Only x would be used for Equatable synthesis, which seems not great.

2 Likes

Agreed that this seems a bit too surprising, particularly in the example you shared. I think we would want to avoid having different "classifications" of stored properties. One problem with that is that moving code between the main definition and extension would continue compiling but silently change the behavior of the code.

2 Likes

I would agree that we definitely don’t want that.

If it is considered wise to allow stored properties to be broken up into extensions, then one would expect them all to be considered for Equatable; if it is not wise, then I would expect the whole proposal to be rejected.
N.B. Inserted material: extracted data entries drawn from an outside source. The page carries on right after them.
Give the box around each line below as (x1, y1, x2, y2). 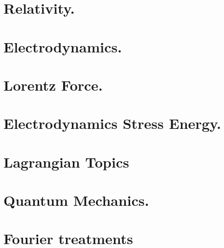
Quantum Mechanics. (3, 190, 149, 210)
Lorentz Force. (3, 74, 103, 95)
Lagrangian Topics (3, 151, 129, 172)
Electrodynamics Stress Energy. (3, 113, 221, 133)
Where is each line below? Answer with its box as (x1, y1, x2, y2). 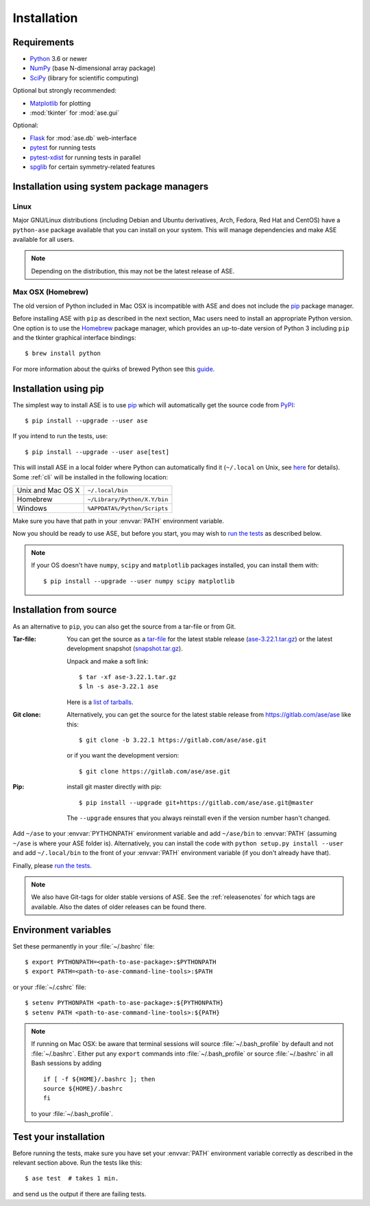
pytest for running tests (29, 144, 96, 152)
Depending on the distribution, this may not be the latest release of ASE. (31, 266, 235, 275)
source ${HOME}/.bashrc (43, 1084, 123, 1092)
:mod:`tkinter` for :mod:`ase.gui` (29, 109, 120, 117)
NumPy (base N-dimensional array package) (29, 64, 156, 72)
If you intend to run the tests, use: (12, 432, 108, 440)
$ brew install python (25, 350, 101, 357)
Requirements (12, 36, 75, 48)
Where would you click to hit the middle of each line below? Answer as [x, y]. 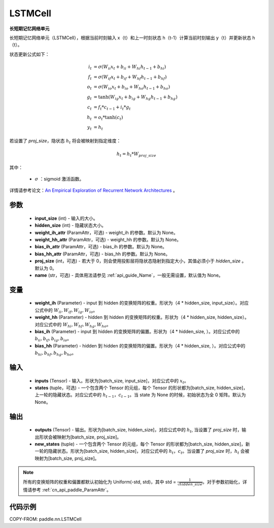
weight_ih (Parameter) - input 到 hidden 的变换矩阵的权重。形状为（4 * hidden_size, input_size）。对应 [142, 303]
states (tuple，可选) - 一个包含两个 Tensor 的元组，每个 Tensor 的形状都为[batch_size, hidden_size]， [141, 388]
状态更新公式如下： [29, 54]
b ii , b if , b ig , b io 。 [53, 339]
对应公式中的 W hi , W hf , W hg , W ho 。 [73, 325]
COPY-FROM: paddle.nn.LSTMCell [45, 519]
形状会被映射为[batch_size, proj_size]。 [80, 437]
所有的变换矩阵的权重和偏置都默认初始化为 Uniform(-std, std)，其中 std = [99, 482]
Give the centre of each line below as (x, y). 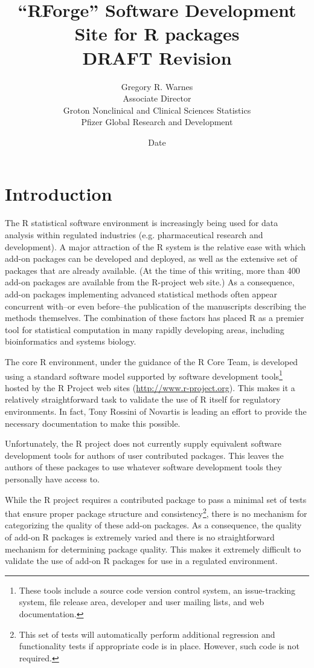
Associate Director (157, 98)
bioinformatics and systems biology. (71, 341)
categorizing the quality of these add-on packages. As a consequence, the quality (153, 525)
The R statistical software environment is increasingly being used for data (142, 223)
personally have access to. (52, 478)
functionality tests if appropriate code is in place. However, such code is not (159, 646)
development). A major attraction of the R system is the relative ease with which (155, 246)
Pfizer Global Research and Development (157, 122)
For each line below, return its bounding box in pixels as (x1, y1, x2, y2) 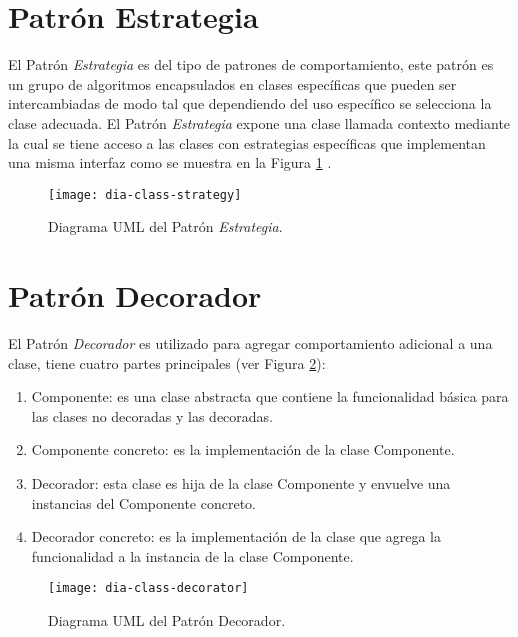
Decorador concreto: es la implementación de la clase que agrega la (31, 526, 441, 547)
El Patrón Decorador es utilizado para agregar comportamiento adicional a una (8, 333, 493, 354)
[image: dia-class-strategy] (48, 187, 242, 202)
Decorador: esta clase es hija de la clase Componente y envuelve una (31, 473, 451, 494)
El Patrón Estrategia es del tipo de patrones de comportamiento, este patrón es (8, 54, 494, 75)
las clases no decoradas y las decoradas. (31, 405, 274, 426)
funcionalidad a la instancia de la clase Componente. (31, 545, 354, 566)
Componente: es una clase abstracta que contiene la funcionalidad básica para (31, 386, 509, 407)
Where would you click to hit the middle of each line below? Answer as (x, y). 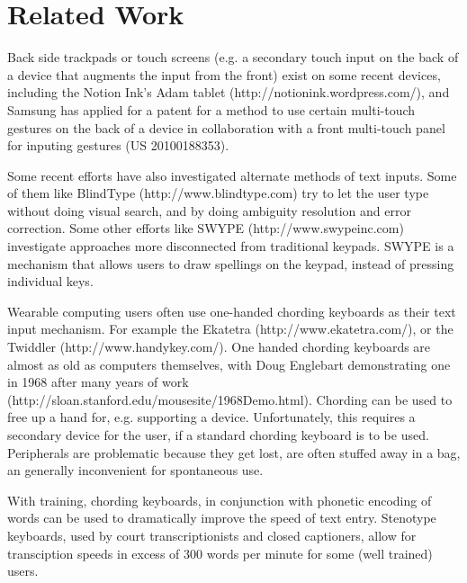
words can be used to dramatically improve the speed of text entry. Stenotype (222, 518)
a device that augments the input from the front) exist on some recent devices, (224, 74)
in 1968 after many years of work (98, 382)
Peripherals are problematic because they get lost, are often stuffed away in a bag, (234, 452)
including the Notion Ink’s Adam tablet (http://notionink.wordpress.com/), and (229, 92)
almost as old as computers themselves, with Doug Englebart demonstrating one (229, 364)
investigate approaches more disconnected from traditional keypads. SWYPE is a (231, 246)
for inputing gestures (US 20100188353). (118, 145)

I don’t think the answer to the complexity of having stored properties in extensions is to add further complexity by making them a “second tier” of stored properties with different behavior in certain circumstances.

5 Likes

Perhaps a genuinely useful distinction here is whether or not the property needs to appear in the struct's memberwise initializer. I would expect "core" properties of a type to appear in the memberwise initializer, but other incidental properties wouldn't necessarily need to be included. This is the case for both of the non-contrived examples I shared above, and may actually be a pretty natural solution for the tension here.

If we only permitted this for default-initialized properties, such that they weren't included the synthesized memberwise initializer, would that also help prevent "misuse" of this feature?

Another question: is the issue this pitch identifies with the existing solution to the conformance problem:

struct Planet {
  let name: String
  let atmosphere: Atmosphere?
  // Implements AstronomicalObject:
  var mass: Double
  let parent: AstronomicalObject?
}

extension Planet: AstronomicalObject {
  func terraform() { /* add an atmosphere */ }
}

that mass and parent must appear in the main Planet definition, or that they don't appear in the extension that declares the AstronomicalObject conformance? IOW, would another resolution be to allow the following?

struct Planet {
  let name: String
  let atmosphere: Atmosphere?
  // Implements AstronomicalObject:
  var mass: Double
  let parent: AstronomicalObject?
}

extension Planet: AstronomicalObject {
  // No-op redeclarations, perhaps must be witnesses for `AstronomicalObject` requirements
  // or referenced by other members in the extension?
  var mass: Double
  let parent: AstronomicalObject?
  func terraform() { /* add an atmosphere */ }
}
3 Likes

I really think same-file extensions already got way more special-case support from the language than they deserve, but there is an option that would actually simplify the rules:
Allow stored properties to be declared in extensions — without restrictions.

There's a price to pay for that flexibility (at least when the type comes from another module), but I don't think that penalty is big enough to completely exclude this alternative from the discussion.